Direct numerical simulations (DNS) of turbulent flows have increasing importance because they not only provide fundamental understanding of turbulent flows but also complement and extend experimental results. DNS of high Reynolds numbers, however, require huge computing cost so high-performance computing has been strongly pursued. In this study, we examine the feasibility of cost-efficient DNS on Intel Xeon Phi many-core processors that are currently adopted by 10% of the 100 largest supercomputers in the world as listed in the Top500 site. For this purpose, we port and optimize our in-house turbulent flow solver named as DNS-TBL (direct numerical simulation-turbulent boundary layer) on Xeon Phi Knights Landing (KNL) many-core processors and conduct benchmark tests on KNL and conventional multicore processors. The key architectural features of KNL processors and strategies to exploit them for performance enhancement are discussed. The optimized code is validated by conducting numerical simulations of zero-pressure gradient turbulent boundary layers at high Reynolds numbers and by comparing simulated turbulent statistics to those reported in previous studies. With the details of optimization strategies and validation processes, this work can serve as a practical guideline for acceleration of large-scale and precise DNS with many-core computing.

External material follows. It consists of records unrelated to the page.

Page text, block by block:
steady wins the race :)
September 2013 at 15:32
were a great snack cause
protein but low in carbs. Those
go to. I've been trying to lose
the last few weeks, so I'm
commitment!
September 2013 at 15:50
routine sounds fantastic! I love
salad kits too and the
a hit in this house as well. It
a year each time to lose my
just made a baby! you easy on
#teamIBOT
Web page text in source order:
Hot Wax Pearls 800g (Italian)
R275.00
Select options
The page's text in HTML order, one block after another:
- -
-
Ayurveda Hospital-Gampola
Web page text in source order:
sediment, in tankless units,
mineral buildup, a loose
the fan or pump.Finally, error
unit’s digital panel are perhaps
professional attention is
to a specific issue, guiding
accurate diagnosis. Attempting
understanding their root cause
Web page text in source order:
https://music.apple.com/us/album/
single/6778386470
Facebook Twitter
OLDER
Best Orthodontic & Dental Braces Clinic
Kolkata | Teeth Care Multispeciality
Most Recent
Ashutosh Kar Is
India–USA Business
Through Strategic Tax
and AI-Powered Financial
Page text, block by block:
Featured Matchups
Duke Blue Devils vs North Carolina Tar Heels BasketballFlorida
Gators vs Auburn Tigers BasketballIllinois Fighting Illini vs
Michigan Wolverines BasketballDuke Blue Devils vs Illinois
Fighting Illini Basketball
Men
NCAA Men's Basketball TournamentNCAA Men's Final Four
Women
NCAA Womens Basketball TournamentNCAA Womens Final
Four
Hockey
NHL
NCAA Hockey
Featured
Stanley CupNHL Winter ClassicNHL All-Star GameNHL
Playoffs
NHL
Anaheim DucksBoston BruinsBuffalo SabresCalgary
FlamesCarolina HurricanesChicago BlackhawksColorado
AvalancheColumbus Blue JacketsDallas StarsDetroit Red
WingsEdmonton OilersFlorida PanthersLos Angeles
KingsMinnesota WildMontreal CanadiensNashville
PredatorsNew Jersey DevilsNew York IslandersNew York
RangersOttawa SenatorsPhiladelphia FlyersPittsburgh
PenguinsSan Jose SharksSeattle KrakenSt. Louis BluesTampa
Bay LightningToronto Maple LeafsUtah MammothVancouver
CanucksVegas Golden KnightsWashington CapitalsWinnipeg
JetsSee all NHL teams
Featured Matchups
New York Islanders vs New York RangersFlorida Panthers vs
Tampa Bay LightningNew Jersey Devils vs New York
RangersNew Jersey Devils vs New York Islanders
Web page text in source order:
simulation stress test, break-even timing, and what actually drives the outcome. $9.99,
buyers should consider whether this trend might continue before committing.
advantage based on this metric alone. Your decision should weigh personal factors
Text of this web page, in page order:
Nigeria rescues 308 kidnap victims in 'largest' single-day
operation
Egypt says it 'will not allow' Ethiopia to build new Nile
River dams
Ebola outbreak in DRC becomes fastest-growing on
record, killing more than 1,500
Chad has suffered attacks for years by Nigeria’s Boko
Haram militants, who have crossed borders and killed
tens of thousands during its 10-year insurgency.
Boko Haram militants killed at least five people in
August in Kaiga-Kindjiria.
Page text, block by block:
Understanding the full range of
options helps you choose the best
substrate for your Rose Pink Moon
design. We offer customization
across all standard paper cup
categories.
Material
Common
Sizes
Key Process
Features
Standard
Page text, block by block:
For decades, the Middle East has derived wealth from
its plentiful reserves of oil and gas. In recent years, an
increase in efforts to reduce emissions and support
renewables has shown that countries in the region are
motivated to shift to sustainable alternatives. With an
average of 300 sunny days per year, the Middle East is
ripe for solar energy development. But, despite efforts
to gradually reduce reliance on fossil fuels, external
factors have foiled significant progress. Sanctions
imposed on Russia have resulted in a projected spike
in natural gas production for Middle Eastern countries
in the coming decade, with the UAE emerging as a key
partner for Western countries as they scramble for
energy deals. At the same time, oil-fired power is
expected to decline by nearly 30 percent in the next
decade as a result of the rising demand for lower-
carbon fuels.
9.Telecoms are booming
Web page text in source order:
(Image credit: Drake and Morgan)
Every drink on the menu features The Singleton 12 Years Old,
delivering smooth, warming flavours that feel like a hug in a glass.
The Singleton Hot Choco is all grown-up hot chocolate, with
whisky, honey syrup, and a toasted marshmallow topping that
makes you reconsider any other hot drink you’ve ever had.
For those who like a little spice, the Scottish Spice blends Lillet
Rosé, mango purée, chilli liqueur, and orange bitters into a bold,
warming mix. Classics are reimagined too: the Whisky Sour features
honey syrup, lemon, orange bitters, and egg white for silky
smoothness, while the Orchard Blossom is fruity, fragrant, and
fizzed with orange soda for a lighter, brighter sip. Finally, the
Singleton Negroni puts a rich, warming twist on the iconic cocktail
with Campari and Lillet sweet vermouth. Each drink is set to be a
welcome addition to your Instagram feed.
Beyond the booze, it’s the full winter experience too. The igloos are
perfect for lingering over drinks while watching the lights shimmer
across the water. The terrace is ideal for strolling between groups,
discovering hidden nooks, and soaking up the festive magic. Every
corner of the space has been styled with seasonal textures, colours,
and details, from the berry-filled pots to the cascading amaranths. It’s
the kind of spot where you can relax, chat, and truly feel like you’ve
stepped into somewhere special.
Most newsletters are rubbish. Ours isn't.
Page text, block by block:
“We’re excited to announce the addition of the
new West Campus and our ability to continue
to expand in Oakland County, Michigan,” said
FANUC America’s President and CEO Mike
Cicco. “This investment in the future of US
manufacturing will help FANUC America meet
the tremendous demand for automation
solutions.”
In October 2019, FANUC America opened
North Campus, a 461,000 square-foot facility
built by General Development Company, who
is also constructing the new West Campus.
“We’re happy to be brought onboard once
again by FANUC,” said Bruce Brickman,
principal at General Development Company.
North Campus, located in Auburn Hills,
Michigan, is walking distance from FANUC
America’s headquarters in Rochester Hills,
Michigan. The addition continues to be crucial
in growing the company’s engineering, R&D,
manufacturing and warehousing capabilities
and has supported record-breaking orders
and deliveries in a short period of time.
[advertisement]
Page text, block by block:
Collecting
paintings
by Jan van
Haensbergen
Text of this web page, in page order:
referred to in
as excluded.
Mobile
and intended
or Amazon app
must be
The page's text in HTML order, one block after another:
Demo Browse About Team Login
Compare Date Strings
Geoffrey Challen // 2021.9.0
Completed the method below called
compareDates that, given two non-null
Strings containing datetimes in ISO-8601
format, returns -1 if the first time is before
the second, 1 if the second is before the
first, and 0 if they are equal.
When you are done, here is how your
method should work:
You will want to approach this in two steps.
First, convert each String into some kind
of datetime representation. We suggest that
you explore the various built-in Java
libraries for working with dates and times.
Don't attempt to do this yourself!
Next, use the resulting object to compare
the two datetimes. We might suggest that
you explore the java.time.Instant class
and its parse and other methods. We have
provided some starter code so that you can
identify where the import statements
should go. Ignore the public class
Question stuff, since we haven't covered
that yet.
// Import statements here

湍流的直接数值模拟（DNS）越来越重要，因为它们不仅提供了对湍流的基本了解，而且补充并扩展了实验结果。但是，高雷诺数的DNS要求巨大的计算成本，因此一直强烈追求高性能计算。在这项研究中，我们研究了在英特尔至强融核多核处理器上采用具有成本效益的DNS的可行性，目前，全球500强超级计算机中有100％采用了英特尔至强融核多核处理器。为此，我们在至强披披骑士登陆（KNL）多核处理器上移植并优化了内部湍流求解器，称为DNS-TBL（直接数值模拟-湍流边界层），并在KNL和常规多核处理器上进行了基准测试处理器。讨论了KNL处理器的关键体系结构特征以及利用它们来提高性能的策略。通过对高雷诺数下的零压力梯度湍流边界层进行数值模拟，并将模拟的湍流统计数据与以前的研究结果进行比较，可以验证优化的代码。借助优化策略和验证过程的详细信息，这项工作可以作为使用多核计算加速大规模和精确DNS的实用指南。